To examine whether half-dose images acquired with iterative reconstruction are equivalent to the diagnostic quality of full-dose images acquired without iterative reconstruction, the researchers examined 30 patients undergoing supine single-source and dose-matched prone dual-source CTC scans, reconstructed using Siemens Healthcare's proprietary sinogram-affirmed iterative reconstruction (SAFIRE) software. Two experienced radiologists scored image quality on both 2D and 3D images.
Images from the patient studies were all reconstructed using a B30 kernel and 1-mm slice thickness at 0.8-mm increments. Across all the image sets, the study team measured image noise in the liver (excluding vessels), subcutaneous fat, and paraspinal muscle for each scan type. The two expert readers subjectively graded image quality, including noise, texture, and diagnostic confidence.
Image noise was similar between half-dose single-source and dual-source images reconstructed from one tube in a dual-source scanner (tube potential 120 kV or higher for phantoms ≤ 40 mm in width (p < 0.05), the study team wrote. Image quality scores were more than 84% concordant between dual- and single-source images. Finally, half-dose prone VC images reconstructed with SAFIRE had at least 84% concordance with standard-dose CTC except for 3D image noise, which yielded only 76% concordance.
Results concordant in phantom and patient arms
"Phantom experiments confirmed that [dual-source] acquisition mode with cross-scatter correction can provide equal dose and image noise compared to the traditional [single-source] scan for small and medium-sized phantoms at tube potentials greater than 100 kV, and that [single-source] images acquired with half dose are equivalent in noise to half-dose [dual-source] images obtained from single-tube reconstructions under similar conditions," Fletcher and colleagues concluded.

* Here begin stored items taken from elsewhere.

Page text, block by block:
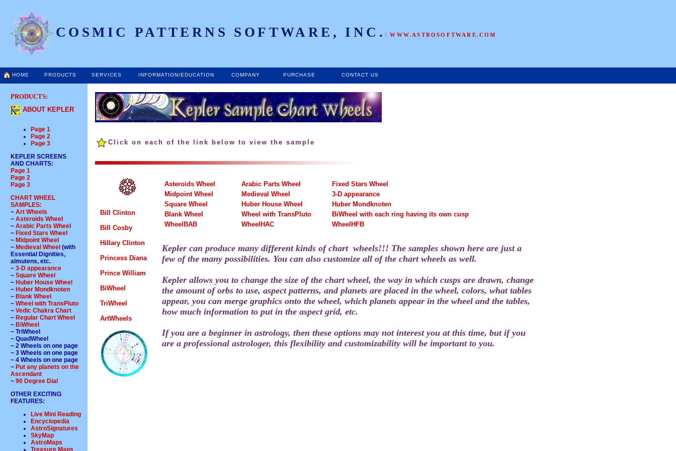
COSMIC PATTERNS SOFTWARE, INC. |WWW.ASTROSOFTWARE.COM
HOME PRODUCTS SERVICES INFORMATION/EDUCATION COMPANY PURCHASE CONTACT US
PRODUCTS:
ABOUT KEPLER
Page 1
Page 2
Page 3
KEPLER SCREENS
AND CHARTS:
Page 1
Page 2
Page 3
CHART WHEEL
SAMPLES:
~ Art Wheels
~ Asteroids Wheel
~ Arabic Parts Wheel
~ Fixed Stars Wheel
~ Midpoint Wheel
~ Medieval Wheel (with
Essential Dignities,
almutens, etc.
~ 3-D appearance
~ Square Wheel
~ Huber House Wheel
~ Huber Mondknoten
~ Blank Wheel
~ Wheel with TransPluto
~ Vedic Chakra Chart
~ Regular Chart Wheel
~ BiWheel
~ TriWheel
~ QuadWheel
~ 2 Wheels on one page
~ 3 Wheels on one page
~ 4 Wheels on one page
~ Put any planets on the
Ascendant
~ 90 Degree Dial
OTHER EXCITING
FEATURES:
Live Mini Reading
Encyclopedia
AstroSignatures
SkyMap
AstroMaps
Treasure Maps
Click on each of the link below to view the sample
Asteroids Wheel Arabic Parts Wheel
Fixed Stars Wheel
Midpoint Wheel
Medieval Wheel
3-D appearance
Square Wheel
Huber House Wheel
Huber Mondknoten
Blank Wheel
Wheel with TransPluto
BiWheel with each ring having its own cusp
WheelBAB
WheelHAC WheelHFB
Kepler can produce many different kinds of chart wheels!!! The samples shown here are just a
few of the many possibilities. You can also customize all of the chart wheels as well.
Kepler allows you to change the size of the chart wheel, the way in which cusps are drawn, change
the amount of orbs to use, aspect patterns, and planets are placed in the wheel, colors, what tables
appear, you can merge graphics onto the wheel, which planets appear in the wheel and the tables,
how much information to put in the aspect grid, etc.
If you are a beginner in astrology, then these options may not interest you at this time, but if you
are a professional astrologer, this flexibility and customizability will be important to you.
Bill Clinton
Bill Cosby
Hillary Clinton
Princess Diana
Prince William
BiWheel
TriWheel
ArtWheels
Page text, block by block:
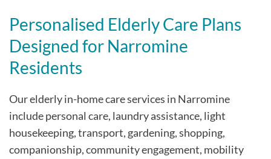
Personalised Elderly Care Plans
Designed for Narromine
Residents
Our elderly in-home care services in Narromine
include personal care, laundry assistance, light
housekeeping, transport, gardening, shopping,
companionship, community engagement, mobility
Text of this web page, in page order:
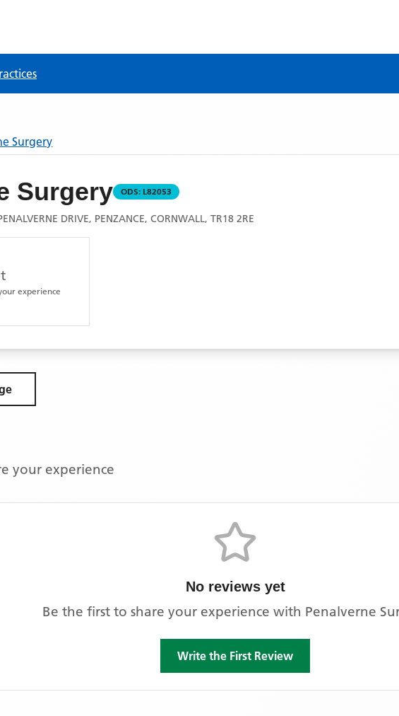
Surgery
Surgery ODS: L82053
DRIVE, PENZANCE, CORNWALL, TR18 2RE
experience
your experience
No reviews yet
Be the first to share your experience with Penalverne
Write the First Review
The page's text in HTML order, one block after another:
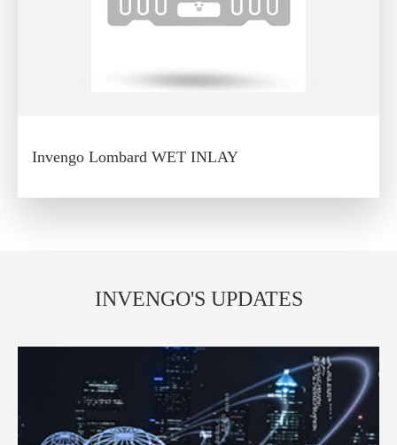
Invengo Lombard WET INLAY
INVENGO'S UPDATES
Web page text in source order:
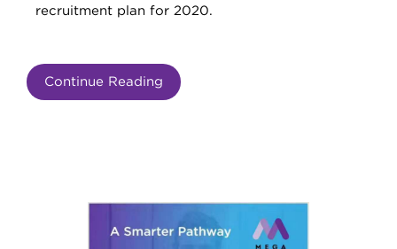
recruitment plan for 2020.
Continue Reading
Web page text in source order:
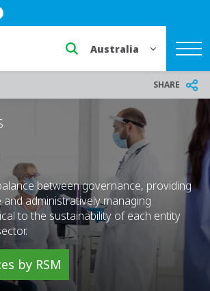
Select a region or
SHARE
between governance, providing
administratively managing
to the sustainability of each entity
by RSM
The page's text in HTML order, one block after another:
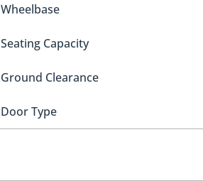
Wheelbase
Seating Capacity
Ground Clearance
Door Type
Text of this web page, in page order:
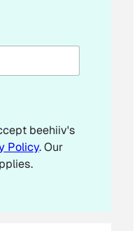
beehiiv's
Policy. Our
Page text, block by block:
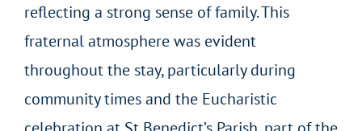
reflecting a strong sense of family. This
fraternal atmosphere was evident
throughout the stay, particularly during
community times and the Eucharistic
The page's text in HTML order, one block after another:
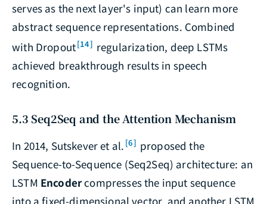
serves as the next layer's input) can learn more
abstract sequence representations. Combined
with Dropout[14] regularization, deep LSTMs
achieved breakthrough results in speech
recognition.
5.3 Seq2Seq and the Attention Mechanism
In 2014, Sutskever et al. [6] proposed the
Sequence-to-Sequence (Seq2Seq) architecture: an
LSTM Encodercompresses the input sequence
into a fixed-dimensional vector, and another LSTM
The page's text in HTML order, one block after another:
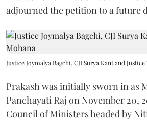
adjourned the petition to a future
Justice Joymalya Bagchi, CJI Surya Kant and Justice
Prakash was initially sworn in as
Panchayati Raj on November 20,
Council of Ministers headed by
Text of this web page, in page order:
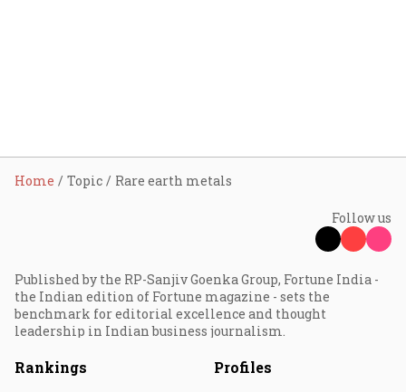
Home Topic Rare earth metals
Follow us
Published by the RP-Sanjiv Goenka Group, Fortune India -
the Indian edition of Fortune magazine - sets the
benchmark for editorial excellence and thought
leadership in Indian business journalism.
Rankings Profiles
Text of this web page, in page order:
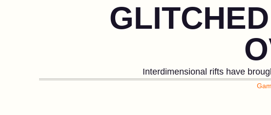
Interdimensional rifts have
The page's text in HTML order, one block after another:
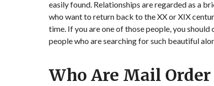
easily found. Relationships are regarded as a
who want to return back to the XX or XIX
time. If you are one of those people, you should
people who are searching for such beautiful
Who Are Mail Order
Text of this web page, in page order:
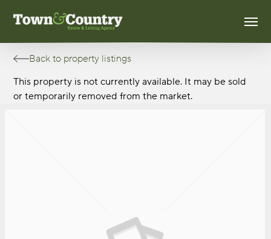
Back to property listings
This property is not currently available. It may be sold
or temporarily removed from the market.

Together, the acquisition and reconstruction methods offer a way to create half-dose images with and without noise reduction to compare with full-dose images, enabling lesion conspicuity and observer performance to be evaluated using noise reduction techniques, the study team wrote. For CTC, image quality for evaluating the colon was comparable between full-dose images and half-dose images reconstructed using iterative reconstruction.
Some co-authors are employees of Siemens Healthcare, which provided the dual-source scanner via a grant. Both SAFIRE software and the Somatom Flash scanner are Siemens Healthcare technologies.